Listed entries
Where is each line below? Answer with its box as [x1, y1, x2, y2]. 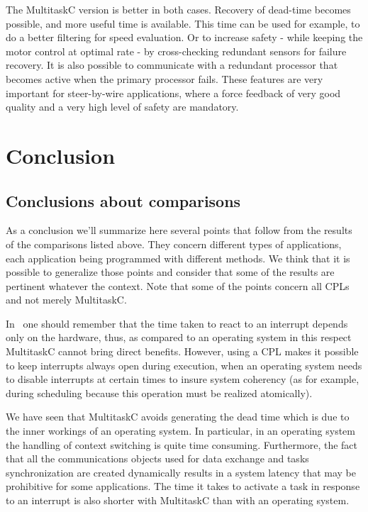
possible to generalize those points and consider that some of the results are [6, 265, 335, 279]
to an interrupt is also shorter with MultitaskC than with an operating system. [6, 493, 350, 508]
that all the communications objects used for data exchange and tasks [6, 451, 309, 466]
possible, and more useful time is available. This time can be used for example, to [6, 16, 360, 30]
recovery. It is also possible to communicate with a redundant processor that [6, 57, 338, 72]
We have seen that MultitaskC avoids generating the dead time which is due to [6, 409, 350, 424]
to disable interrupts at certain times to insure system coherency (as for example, [6, 372, 359, 386]
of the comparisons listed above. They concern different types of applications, [6, 236, 342, 251]
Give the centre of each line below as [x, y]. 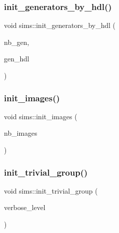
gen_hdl [17, 59]
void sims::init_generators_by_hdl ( [60, 25]
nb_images [21, 133]
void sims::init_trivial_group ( [51, 190]
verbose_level [25, 207]
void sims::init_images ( [41, 116]
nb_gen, [17, 42]
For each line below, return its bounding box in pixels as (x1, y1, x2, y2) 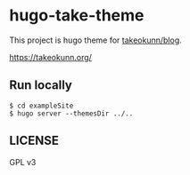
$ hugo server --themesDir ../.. (9, 108, 134, 118)
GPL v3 (9, 156, 37, 167)
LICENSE (9, 133, 60, 148)
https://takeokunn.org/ (9, 52, 92, 62)
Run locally (9, 77, 73, 93)
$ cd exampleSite (9, 101, 74, 110)
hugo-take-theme (9, 5, 145, 26)
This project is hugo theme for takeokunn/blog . (9, 35, 183, 45)
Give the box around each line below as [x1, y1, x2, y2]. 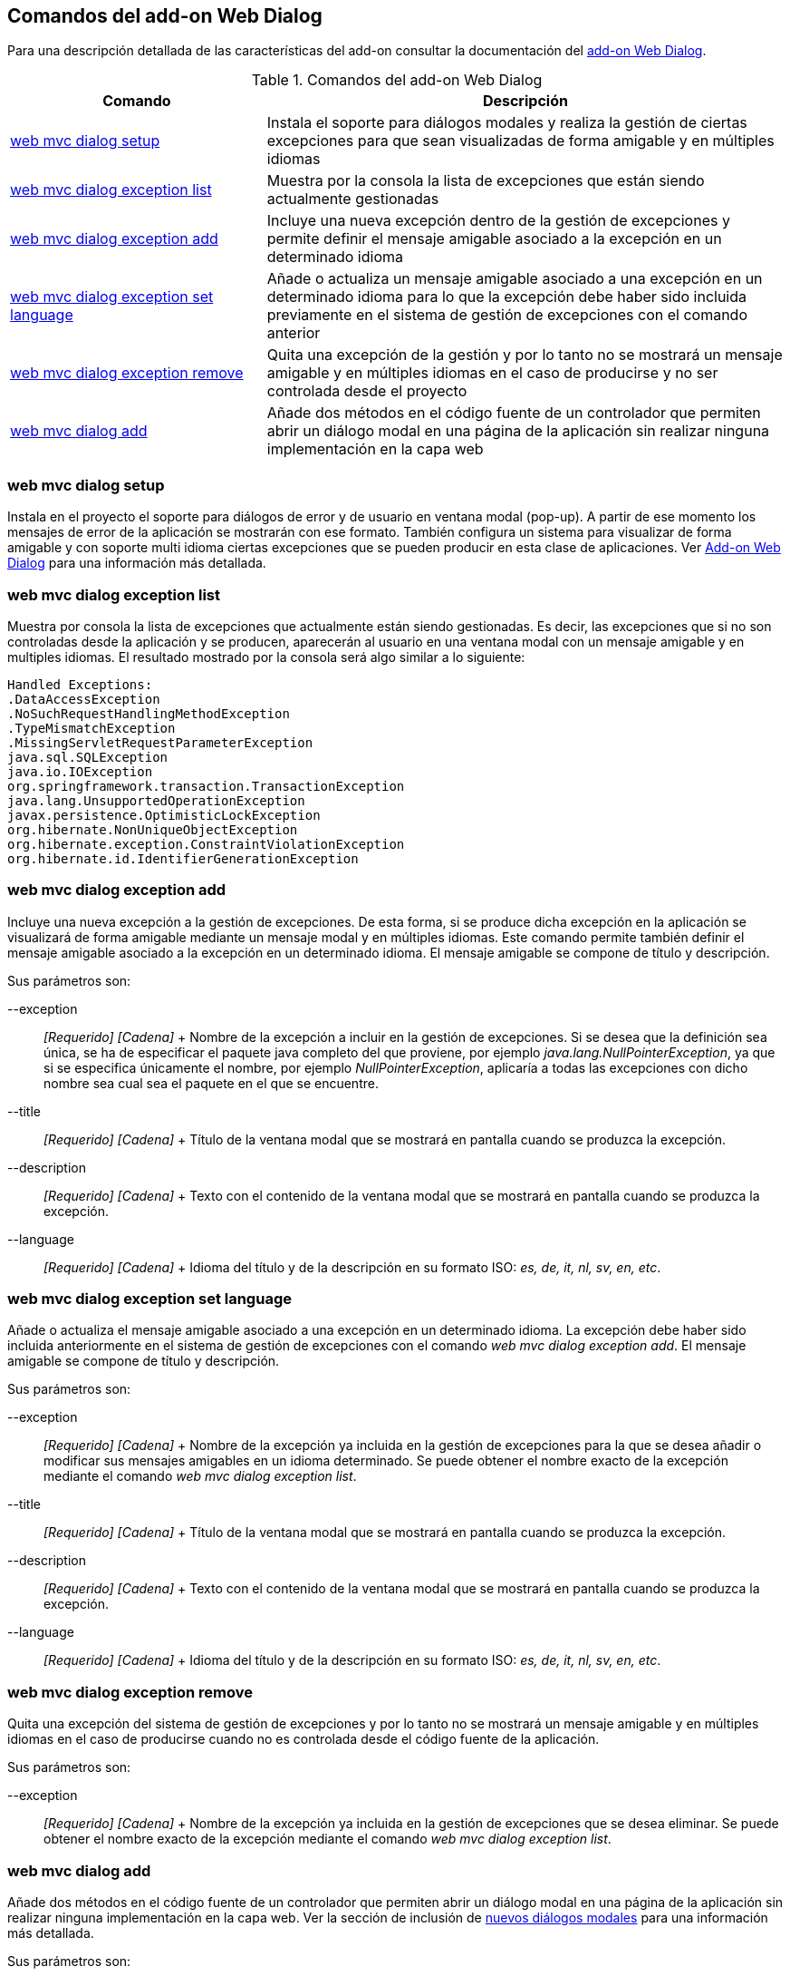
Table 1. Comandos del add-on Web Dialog [251, 71, 543, 90]
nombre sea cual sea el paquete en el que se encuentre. [43, 1075, 379, 1091]
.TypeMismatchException [7, 720, 176, 735]
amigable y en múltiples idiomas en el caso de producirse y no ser [266, 364, 718, 383]
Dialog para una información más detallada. [7, 555, 266, 571]
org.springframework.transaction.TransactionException [7, 778, 405, 793]
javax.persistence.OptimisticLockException [7, 807, 321, 823]
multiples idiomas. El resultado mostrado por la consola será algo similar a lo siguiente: [7, 648, 525, 665]

How to complete this task
Scan the data above for the word "Dialog" and report every line where it is found.

Answer to the exercise
Table 1. Comandos del add-on Web Dialog [251, 71, 543, 90]
Dialog para una información más detallada. [7, 555, 266, 571]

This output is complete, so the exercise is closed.